== ASSIGNMENT ==
Copy task, pictures excluded: set down exactly the lines from the one containing "Web page text" to the end of the data below.

------------------------------------------------------------

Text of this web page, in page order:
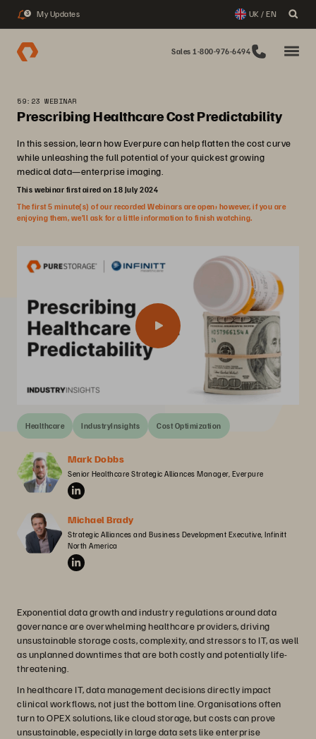
3 My Updates UK / EN
Sales 1-800-976-6494
59:23 WEBINAR
Prescribing Healthcare Cost Predictability
In this session, learn how Everpure can help flatten the cost curve
while unleashing the full potential of your quickest growing
medical data—enterprise imaging.
This webinar first aired on 18 July 2024
The first 5 minute(s) of our recorded Webinars are open; however, if you are
enjoying them, we’ll ask for a little information to finish watching.
Healthcare IndustryInsights Cost Optimization
Mark Dobbs
Senior Healthcare Strategic Alliances Manager, Everpure
Michael Brady
Strategic Alliances and Business Development Executive, Infinitt
North America
Exponential data growth and industry regulations around data
governance are overwhelming healthcare providers, driving
unsustainable storage costs, complexity, and stressors to IT, as well
as unplanned downtimes that are both costly and potentially life-
threatening.
In healthcare IT, data management decisions directly impact
clinical workflows, not just the bottom line. Organisations often
turn to OPEX solutions, like cloud storage, but costs can prove
unsustainable, especially in large data sets like enterprise
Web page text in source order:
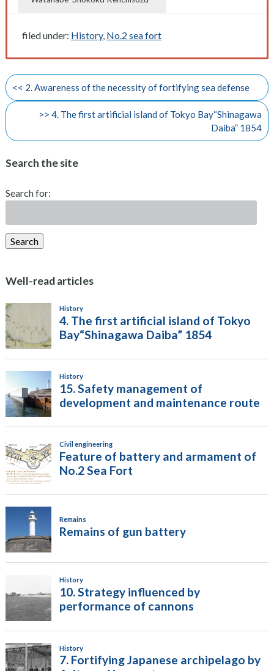
filed under: History, No.2 sea fort
<< 2. Awareness of the necessity of fortifying sea defense
>> 4. The first artificial island of Tokyo Bay“Shinagawa
Daiba” 1854
Search the site
Search for:
Search
Well-read articles
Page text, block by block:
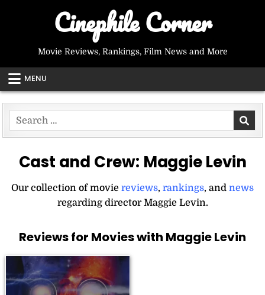
Cinephile Corner
Movie Reviews, Rankings, Film News and More
MENU
Search
for:
Cast and Crew: Maggie Levin
Our collection of movie reviews, rankings, and news
regarding director Maggie Levin.
Reviews for Movies with Maggie Levin
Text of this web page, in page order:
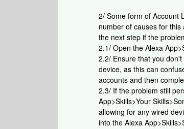
2/ Some form of Account
number of causes for
the next step if the
2.1/ Open the Alexa
2.2/ Ensure that you
device, as this can
accounts and then
2.3/ If the problem still
App>Skills>Your
allowing for any wired
into the Alexa
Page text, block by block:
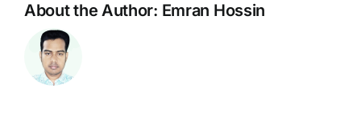
About the Author: Emran Hossin

------------------------------------------------------------

== THE COMPLETED TASK ==
Web page text in source order:
filed under: History, No.2 sea fort
<< 2. Awareness of the necessity of fortifying sea defense
>> 4. The first artificial island of Tokyo Bay“Shinagawa
Daiba” 1854
Search the site
Search for:
Search
Well-read articles
Page text, block by block:
Cinephile Corner
Movie Reviews, Rankings, Film News and More
MENU
Search
for:
Cast and Crew: Maggie Levin
Our collection of movie reviews, rankings, and news
regarding director Maggie Levin.
Reviews for Movies with Maggie Levin
Text of this web page, in page order:
2/ Some form of Account
number of causes for
the next step if the
2.1/ Open the Alexa
2.2/ Ensure that you
device, as this can
accounts and then
2.3/ If the problem still
App>Skills>Your
allowing for any wired
into the Alexa
Page text, block by block:
About the Author: Emran Hossin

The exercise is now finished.